Earlier this week, Armstrong found himself on the short end of an order to pay $10 million to SCA Promotions, in a sharp reversal of an arbitration agreement that everyone thought was finalized 10 years ago.

You can reverse arbitration awards? Who knew!

It's Not Such a Final Agreement, After All

SCA, a sports promotion company, refused to pay Armstrong a bonus in 2004, like it had in 2002 and 2003, because it heard the murmurs that he used performance-enhancing drugs. Armstrong sued and won a $7.5 million settlement.

Then he went on TV with Oprah, admitted to doping, and a month later, SCA came knocking at his door. It wanted the money back, plus penalties, because Armstrong had lied under oath in 2004 when he said he didn't take any performance-enhancing drugs.

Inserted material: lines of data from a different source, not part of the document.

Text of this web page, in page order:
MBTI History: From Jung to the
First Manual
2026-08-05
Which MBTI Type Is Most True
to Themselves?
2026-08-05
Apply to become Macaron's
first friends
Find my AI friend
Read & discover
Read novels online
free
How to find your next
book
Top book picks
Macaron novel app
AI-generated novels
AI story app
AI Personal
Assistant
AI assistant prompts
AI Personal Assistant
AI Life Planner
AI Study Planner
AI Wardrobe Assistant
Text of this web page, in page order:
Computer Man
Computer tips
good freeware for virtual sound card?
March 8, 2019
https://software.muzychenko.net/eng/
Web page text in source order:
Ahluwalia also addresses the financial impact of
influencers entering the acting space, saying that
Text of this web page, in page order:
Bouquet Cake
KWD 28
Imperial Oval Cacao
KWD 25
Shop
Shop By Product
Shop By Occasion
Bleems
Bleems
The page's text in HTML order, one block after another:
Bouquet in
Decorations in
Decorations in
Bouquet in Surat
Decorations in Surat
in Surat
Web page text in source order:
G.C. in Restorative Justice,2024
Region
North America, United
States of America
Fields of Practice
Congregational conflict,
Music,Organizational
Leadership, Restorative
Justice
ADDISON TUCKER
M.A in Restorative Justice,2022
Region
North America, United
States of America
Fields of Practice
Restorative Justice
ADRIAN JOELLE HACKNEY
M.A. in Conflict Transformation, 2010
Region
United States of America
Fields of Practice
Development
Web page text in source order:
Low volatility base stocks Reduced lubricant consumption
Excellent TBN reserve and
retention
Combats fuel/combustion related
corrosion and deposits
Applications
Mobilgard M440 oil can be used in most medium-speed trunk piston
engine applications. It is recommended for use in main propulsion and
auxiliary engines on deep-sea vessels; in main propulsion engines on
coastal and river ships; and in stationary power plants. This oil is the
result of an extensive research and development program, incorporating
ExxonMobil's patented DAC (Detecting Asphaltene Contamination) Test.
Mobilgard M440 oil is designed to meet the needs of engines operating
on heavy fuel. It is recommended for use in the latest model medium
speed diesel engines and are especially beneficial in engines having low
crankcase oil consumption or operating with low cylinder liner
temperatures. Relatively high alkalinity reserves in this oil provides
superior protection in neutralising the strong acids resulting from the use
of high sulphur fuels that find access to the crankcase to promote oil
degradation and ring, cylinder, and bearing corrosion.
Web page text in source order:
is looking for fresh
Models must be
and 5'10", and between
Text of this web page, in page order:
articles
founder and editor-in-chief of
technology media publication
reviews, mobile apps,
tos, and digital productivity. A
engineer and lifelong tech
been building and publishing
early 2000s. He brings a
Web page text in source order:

Turns out a "final" arbitration proceeding isn't so final after all. An arbitration panel agreed, 2-1, to reverse the settlement and sanction Armstrong $10 million for using perjury and fraud to get the original settlement. The dissenting panel member questioned the panel's ability to reopen a settled agreement like this. "No court or arbitrator has ever reopened a matter which was fully and finally settled voluntarily," said Ted Lyon, claiming that no statute in Texas, or any language in the contract, permitted reopening a settlement.

That might be true, as the majority acknowledges Lyon "is not alone in asserting that arbitrators lack such authority" to modify an award. That's in Texas, though. Arbitration in other states, and at the federal level, may nevertheless be amenable to subsequent modification. (Notably, 9 USC § 10 authorizes a federal court to vacate an arbitration award that was "procured by corruption, fraud, or undue means.")

That Ain't Right

If your jurisdiction doesn't provide for modifying or vacating awards, it may be wise to insert language to that effect into the arbitration agreement. Litigants shouldn't be able to obtain money by fraud. The majority on the arbitration panel has had to do a bit of legal finagling to come up with an ethically correct ruling that is tangentially supported by state law. (Texas doesn't recognize the implied covenant of good faith and fair dealing -- go figure.)

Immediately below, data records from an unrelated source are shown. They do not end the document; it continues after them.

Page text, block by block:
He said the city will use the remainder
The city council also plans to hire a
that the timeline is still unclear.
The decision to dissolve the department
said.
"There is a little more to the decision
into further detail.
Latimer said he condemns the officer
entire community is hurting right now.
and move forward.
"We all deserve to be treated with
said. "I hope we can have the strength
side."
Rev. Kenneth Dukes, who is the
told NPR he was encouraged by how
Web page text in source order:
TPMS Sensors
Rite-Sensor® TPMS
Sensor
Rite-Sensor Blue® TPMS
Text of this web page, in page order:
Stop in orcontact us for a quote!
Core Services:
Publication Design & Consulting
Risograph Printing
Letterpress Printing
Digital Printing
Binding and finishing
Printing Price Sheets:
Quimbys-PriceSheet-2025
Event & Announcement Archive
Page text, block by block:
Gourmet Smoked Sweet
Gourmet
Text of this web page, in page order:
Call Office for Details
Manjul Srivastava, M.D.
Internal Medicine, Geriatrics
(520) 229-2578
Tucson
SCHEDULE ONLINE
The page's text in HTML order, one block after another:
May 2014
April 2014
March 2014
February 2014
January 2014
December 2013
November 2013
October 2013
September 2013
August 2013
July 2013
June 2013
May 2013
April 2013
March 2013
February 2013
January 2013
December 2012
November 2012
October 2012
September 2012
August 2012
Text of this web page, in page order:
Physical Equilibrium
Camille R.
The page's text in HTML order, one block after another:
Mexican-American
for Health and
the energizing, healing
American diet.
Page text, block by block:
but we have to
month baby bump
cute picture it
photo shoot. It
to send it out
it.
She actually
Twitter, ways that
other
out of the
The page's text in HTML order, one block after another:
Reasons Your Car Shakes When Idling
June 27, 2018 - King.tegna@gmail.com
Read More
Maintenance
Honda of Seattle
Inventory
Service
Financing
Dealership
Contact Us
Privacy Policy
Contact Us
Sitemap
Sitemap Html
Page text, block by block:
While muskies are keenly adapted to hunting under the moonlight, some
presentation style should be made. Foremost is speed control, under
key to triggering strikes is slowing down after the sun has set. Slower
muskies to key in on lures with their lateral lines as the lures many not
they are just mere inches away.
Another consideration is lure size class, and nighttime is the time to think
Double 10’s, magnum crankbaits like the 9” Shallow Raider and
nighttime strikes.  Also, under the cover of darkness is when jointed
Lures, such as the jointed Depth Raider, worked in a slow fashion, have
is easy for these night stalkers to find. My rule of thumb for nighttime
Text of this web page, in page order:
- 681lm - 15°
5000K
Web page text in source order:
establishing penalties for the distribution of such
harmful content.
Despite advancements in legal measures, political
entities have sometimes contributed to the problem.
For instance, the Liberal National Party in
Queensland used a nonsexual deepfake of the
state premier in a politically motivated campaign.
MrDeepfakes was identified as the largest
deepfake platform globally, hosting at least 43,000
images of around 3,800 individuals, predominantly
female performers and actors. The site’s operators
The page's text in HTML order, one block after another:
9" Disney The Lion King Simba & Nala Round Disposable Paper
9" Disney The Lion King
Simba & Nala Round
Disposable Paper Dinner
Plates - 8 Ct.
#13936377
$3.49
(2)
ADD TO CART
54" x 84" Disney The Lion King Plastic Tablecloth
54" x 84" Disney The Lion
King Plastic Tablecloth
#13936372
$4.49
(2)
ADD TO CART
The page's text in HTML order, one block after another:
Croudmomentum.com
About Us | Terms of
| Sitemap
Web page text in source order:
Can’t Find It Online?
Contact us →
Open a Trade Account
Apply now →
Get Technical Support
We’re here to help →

Nevertheless, it's not likely the award will get overturned. As the ABA's Indisputably blog points out, "Failing to correctly interpret Texas law is not a basis for overturning the award," and certainly the arbitration panel needs the authority to sanction parties who obtain awards through fraud.

In order to avoid costly litigation later on, make sure your arbitration agreements explicitly don't allow one side to freely lie in order to get what they want.